◆ **EXERCISE GOAL**
From the top of the entries, reproduce each line exactly, stopping after the line that contains "Doordat de longhaas". Omit pictures.
------------------------
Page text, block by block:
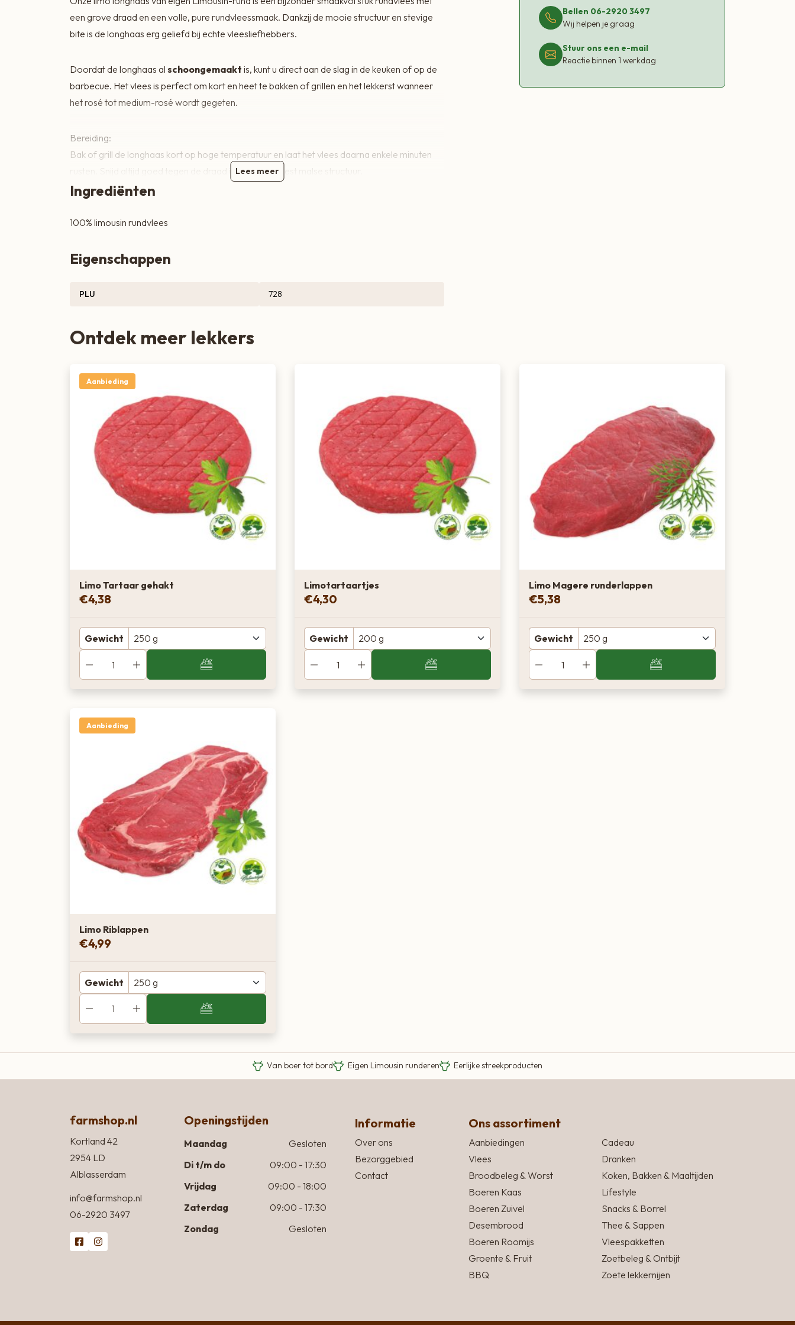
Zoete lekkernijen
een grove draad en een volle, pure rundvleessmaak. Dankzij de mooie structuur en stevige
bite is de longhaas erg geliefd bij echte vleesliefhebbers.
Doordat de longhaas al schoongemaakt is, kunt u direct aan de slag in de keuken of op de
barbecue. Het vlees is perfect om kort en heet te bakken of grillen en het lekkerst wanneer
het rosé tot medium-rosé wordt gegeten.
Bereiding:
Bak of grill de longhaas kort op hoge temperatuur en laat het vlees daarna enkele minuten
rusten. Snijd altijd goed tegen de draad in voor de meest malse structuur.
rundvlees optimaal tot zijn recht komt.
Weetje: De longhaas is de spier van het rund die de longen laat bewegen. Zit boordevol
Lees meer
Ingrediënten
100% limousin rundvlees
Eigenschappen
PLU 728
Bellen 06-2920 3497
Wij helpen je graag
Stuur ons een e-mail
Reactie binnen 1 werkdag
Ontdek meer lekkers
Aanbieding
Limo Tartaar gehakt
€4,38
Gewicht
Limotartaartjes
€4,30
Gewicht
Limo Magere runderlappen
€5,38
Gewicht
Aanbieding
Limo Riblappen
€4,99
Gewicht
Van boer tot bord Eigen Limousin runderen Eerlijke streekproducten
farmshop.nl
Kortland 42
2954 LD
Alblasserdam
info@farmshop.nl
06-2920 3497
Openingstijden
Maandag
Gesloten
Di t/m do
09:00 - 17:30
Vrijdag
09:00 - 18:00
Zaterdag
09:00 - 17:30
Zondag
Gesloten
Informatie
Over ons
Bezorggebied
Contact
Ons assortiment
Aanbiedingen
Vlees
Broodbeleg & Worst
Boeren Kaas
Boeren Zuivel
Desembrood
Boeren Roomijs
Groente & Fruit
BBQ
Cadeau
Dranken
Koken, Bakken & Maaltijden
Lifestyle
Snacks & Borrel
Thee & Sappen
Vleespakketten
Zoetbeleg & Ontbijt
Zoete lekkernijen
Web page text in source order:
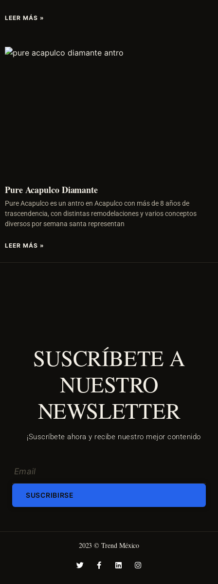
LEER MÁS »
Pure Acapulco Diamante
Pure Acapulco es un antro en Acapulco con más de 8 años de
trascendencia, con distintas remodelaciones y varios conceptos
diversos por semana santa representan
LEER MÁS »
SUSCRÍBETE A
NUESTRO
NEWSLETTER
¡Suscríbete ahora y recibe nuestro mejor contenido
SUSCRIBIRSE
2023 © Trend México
------------------------
◆ **EXPECTED ANSWER**
Page text, block by block:
Zoete lekkernijen
een grove draad en een volle, pure rundvleessmaak. Dankzij de mooie structuur en stevige
bite is de longhaas erg geliefd bij echte vleesliefhebbers.
Doordat de longhaas al schoongemaakt is, kunt u direct aan de slag in de keuken of op de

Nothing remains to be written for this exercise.